Wirian bridged an era of high bourgeois eccentricity and the counter-culture that followed it. Even when it was a doss-house for hippies and artists, there was still a reactionary old caretaker living there. There was also a symmetry: the drop-in and drop-out artistic commune Sharp founded in Potts Point, the Yellow House, had a piece of Wirian in it, and when he worked on Luna Park, that had some Yellow House in it. Wirian now had become a site of reclusion, the seat of Bohemia-in-exile. Martin greeted me clear-eyed, chuckling and hospitable, but I could make out a stripe of medical gauze under his shirt.

I did not then know much about the phenomenon of Martin Sharp. I knew only that he had been one of the driving forces of pop art in the 1960s, especially on concert posters and album covers. He had created the ‘blown out’ artwork of the 1967 Cream album Disraeli Gears, and posters for Jimi Hendrix and Bob Dylan. He was a cartoonist for the satirical magazine OZ in its Sydney and London editions, and had once shared a house with Germaine Greer. Like Brett Whiteley he had returned home from London, and a job updating the look of Luna Park had helped draw him back.

He was the youngest seeming old man I could remember, and there was nothing forced or anachronistic about his boyishness, which was light and curious. We quickly dispensed with the light fiction that the cover existed in any form, and got started. Martin worked alternating between a cigarette and a pair of scissors, while chickens fussed outside. He didn’t mind if we talked while he worked. I soon felt more like a temporary acolyte than an interviewer, and when I checked the recordings later against older Q&As he had done, Martin’s obsessions were so recurrent that they felt almost continuous, like he was just doing one long interview stretched over forty years.
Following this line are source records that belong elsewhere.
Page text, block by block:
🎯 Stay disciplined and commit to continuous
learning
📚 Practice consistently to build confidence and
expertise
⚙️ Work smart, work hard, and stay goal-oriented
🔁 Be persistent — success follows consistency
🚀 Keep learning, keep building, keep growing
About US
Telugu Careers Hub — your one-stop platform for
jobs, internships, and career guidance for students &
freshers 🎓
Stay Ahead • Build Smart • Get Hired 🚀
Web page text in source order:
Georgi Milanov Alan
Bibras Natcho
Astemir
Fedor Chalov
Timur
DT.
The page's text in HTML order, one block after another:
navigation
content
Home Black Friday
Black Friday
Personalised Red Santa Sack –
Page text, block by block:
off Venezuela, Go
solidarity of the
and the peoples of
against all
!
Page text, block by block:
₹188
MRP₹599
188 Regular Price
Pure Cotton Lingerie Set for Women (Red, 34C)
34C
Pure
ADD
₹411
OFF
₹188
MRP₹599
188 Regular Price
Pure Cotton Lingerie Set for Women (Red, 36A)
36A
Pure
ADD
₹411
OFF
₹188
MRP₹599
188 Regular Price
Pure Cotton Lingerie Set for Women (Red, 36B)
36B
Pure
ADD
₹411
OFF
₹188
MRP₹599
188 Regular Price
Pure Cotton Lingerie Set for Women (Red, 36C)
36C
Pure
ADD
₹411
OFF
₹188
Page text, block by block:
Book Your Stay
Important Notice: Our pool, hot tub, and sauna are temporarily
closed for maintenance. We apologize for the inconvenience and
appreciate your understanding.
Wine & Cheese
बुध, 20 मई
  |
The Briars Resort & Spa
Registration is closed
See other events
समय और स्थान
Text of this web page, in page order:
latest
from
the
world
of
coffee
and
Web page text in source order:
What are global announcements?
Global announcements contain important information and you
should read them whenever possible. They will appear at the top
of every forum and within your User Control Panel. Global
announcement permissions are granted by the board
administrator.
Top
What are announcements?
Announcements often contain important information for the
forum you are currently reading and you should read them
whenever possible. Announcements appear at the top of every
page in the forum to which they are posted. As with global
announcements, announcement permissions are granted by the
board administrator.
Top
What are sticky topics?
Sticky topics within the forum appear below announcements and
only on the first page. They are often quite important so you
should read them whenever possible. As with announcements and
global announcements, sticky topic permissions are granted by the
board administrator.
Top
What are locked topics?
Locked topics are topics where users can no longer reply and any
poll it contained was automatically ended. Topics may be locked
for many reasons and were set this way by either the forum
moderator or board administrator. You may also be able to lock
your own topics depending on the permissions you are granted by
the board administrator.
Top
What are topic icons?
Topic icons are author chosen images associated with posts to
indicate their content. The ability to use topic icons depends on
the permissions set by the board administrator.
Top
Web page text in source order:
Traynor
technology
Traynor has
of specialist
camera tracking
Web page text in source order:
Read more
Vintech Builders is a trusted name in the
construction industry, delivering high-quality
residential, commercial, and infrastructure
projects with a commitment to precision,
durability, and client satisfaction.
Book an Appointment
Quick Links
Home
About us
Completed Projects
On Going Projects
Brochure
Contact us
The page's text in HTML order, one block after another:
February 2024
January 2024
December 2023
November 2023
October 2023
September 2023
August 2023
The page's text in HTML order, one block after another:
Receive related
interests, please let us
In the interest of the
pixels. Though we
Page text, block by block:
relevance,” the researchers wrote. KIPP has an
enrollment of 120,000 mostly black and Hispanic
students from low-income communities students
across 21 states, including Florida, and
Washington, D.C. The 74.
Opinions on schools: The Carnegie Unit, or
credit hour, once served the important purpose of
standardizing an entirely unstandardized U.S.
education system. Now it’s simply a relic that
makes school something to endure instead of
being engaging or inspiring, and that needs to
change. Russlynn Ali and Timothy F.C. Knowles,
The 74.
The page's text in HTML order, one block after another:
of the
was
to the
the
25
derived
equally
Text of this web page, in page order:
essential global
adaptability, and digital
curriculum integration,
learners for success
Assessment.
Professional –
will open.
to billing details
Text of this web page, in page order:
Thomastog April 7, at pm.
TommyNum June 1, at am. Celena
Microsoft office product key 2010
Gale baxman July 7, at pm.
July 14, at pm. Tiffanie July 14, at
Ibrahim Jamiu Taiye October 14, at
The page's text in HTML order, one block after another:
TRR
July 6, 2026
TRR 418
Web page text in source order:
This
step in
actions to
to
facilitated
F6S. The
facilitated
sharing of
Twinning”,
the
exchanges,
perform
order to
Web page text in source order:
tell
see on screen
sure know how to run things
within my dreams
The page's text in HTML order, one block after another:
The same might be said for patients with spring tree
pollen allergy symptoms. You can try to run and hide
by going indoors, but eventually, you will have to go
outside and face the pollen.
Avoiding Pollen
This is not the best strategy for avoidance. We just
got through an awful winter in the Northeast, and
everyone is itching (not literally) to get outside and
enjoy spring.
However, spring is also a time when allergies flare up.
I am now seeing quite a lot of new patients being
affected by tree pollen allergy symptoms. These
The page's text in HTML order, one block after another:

Ours had just been a single episode in a multi-year, multi-audience cycle of preaching.

I was not buttonholed though. Paranoiacs and conspiracy theorists often talk like someone describing a dream. The emotion they feel doesn’t transmit, and their words more insistent and cloying, as their audience becomes more estranged. Instead, Martin had a congenial way of talking about his strange ideas, and would laugh gently as if to say ‘I can’t believe it either – but there it is!’ There were signs of someone else in the house, but not a partner. There had been women, maybe too many women, he said, but there wasn’t one now. He was not lonely, however, and visitors arrived all afternoon, like characters in a sitcom.

One was Richard Neville, an old friend and colleague from OZ magazine. I started Neville-agnostic – his transformation from hippy radical to unconvincing ‘futurist’ had dismayed me for some reason –  but I warmed to him over the afternoon. He looked like an aunt, and laughed when he realised what I was doing there. ‘Why you’re here waiting for him to finish the bloody cover, of course! We had to do the same thing!’ He had sat the same vigil decades earlier at OZ, co-piloting Martin through deadline. Collage had become a Sharp signature partly because it could be produced last-minute, with someone looking over his shoulder. Martin clipped away, unembarrassed, and I wondered if Eric Clapton had done the same clockwatching for the Disraeli Gears cover. We had tea, set on a wicker table in the garden, and Martin and Richard gossiped and reminisced without malice. I was struck by a sensation of bearing witness. Here was the twilight of the 1960s hippy aristocracy, the near-end of a period of enormous fun and promise, never quite realised. Afterwards, packing up the crockery, Martin asked me some questions I didn’t really understand, perhaps because no-one had sounded me out as an undercover emissary for the forces of darkness before. Satisfied I was who I thought I was, he lit a cigarette, and began divulging his real thoughts.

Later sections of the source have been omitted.